= WHAT NEEDS TO BE DONE =
Filter these entries down to the lines that hold the word "rescue", and show each of them.

= RECORDS PROVIDED =
*-*-*
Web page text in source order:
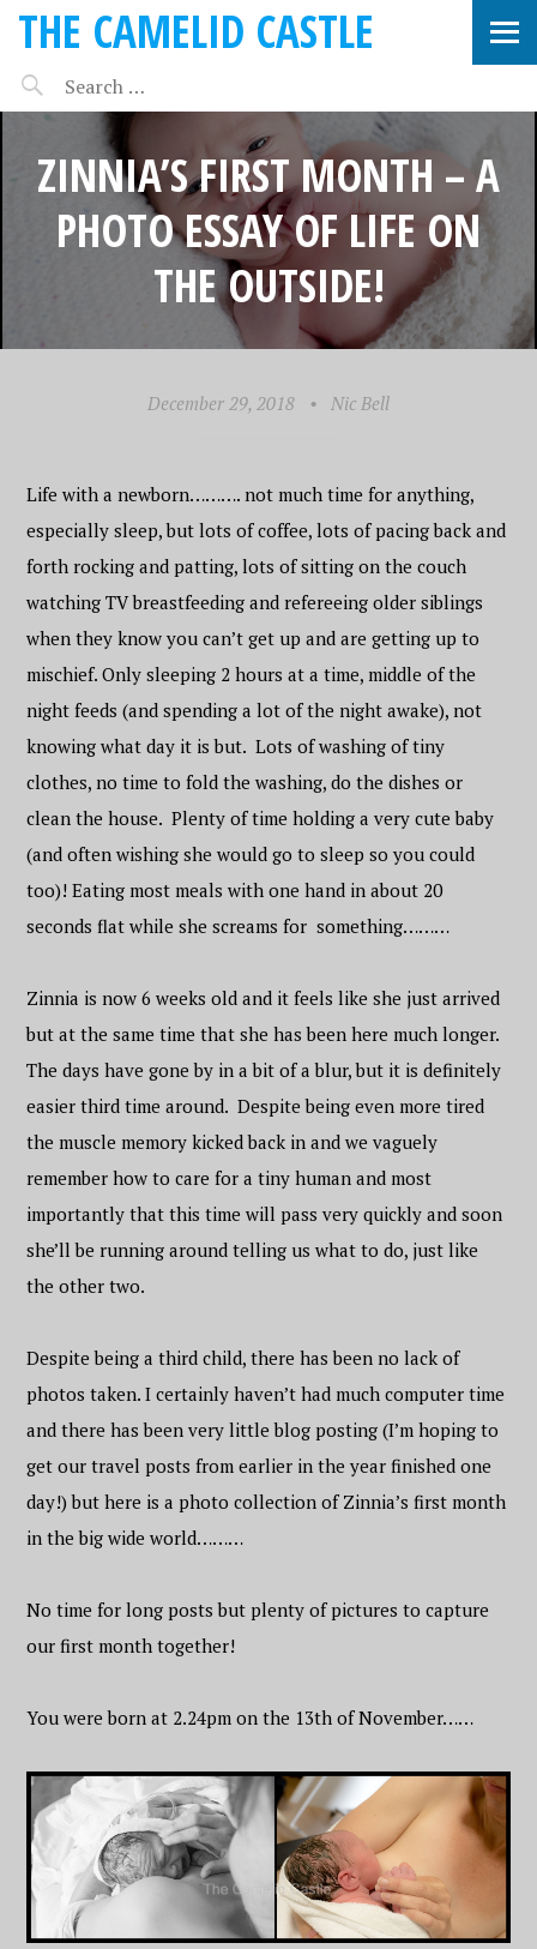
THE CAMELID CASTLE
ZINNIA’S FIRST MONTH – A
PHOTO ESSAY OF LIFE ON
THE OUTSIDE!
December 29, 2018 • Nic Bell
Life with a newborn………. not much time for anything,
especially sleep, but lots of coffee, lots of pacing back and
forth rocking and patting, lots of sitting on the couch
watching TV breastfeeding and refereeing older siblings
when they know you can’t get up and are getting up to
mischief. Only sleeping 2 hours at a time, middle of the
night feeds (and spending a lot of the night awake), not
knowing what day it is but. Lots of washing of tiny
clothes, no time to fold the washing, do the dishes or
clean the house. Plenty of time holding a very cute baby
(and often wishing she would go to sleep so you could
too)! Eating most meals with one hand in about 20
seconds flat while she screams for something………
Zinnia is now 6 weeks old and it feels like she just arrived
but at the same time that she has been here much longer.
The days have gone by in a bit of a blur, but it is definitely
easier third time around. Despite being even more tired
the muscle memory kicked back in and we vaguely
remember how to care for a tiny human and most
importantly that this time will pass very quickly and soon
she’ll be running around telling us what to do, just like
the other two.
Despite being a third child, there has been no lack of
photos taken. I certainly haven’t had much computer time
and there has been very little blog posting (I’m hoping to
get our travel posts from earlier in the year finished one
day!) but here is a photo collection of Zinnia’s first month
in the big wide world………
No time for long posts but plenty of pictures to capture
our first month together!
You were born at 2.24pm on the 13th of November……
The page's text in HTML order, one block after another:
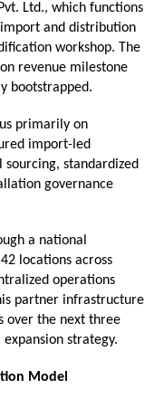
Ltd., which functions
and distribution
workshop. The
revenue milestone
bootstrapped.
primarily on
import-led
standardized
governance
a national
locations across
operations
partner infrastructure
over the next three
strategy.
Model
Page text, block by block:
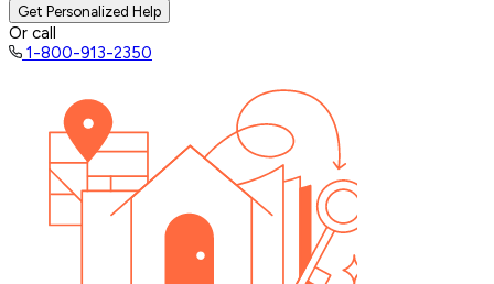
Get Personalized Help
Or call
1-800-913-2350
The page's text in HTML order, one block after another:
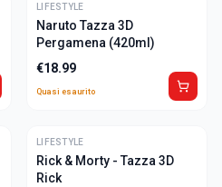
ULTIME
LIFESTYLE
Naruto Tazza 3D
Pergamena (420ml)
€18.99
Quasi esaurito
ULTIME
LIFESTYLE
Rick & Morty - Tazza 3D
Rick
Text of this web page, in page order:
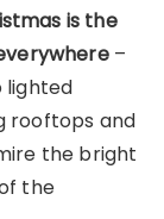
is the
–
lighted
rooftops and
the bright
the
*-*-*
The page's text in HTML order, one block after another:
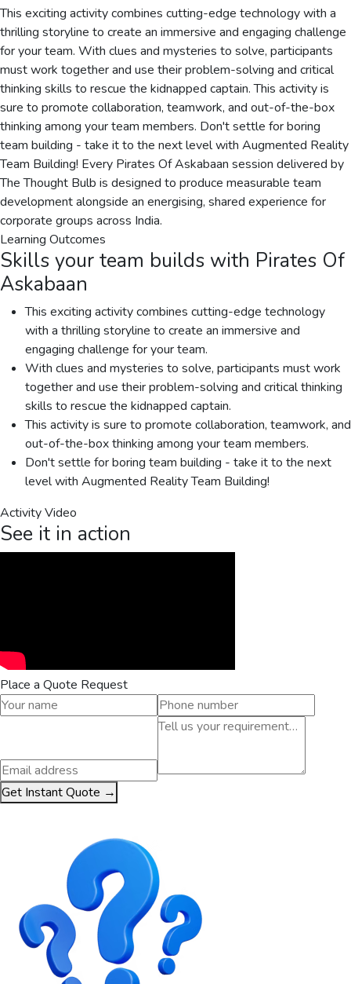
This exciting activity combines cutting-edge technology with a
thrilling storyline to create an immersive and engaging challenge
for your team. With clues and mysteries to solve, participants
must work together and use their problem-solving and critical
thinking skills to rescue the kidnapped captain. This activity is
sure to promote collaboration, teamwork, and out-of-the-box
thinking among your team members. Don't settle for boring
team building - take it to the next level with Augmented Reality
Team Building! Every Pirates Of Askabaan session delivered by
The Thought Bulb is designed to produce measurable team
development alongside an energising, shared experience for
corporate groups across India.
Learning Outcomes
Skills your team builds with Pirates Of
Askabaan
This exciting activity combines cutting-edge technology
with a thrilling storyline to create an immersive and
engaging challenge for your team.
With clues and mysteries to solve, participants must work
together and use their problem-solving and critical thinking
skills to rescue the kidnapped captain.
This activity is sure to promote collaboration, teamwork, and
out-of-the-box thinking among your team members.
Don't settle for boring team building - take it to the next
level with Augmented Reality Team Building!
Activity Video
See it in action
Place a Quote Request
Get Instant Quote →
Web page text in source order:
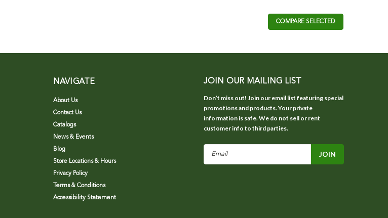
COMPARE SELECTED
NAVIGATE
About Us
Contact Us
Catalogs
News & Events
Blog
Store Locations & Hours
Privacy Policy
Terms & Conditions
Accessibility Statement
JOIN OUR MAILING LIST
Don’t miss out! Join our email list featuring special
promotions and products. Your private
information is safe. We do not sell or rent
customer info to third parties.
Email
*-*-*
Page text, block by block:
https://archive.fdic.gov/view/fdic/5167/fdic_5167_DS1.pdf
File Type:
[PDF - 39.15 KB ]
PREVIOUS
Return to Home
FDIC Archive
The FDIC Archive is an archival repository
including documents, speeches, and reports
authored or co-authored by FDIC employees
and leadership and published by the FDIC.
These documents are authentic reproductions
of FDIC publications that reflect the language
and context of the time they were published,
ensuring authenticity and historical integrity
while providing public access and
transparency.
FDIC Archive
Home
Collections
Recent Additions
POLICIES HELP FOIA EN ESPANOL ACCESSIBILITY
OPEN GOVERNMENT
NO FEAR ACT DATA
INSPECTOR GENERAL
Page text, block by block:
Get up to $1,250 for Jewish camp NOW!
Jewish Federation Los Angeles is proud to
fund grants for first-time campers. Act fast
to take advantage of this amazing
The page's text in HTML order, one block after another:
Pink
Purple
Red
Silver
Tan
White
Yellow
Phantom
*-*-*
= EXPECTED ANSWER =
thinking skills to rescue the kidnapped captain. This activity is
skills to rescue the kidnapped captain.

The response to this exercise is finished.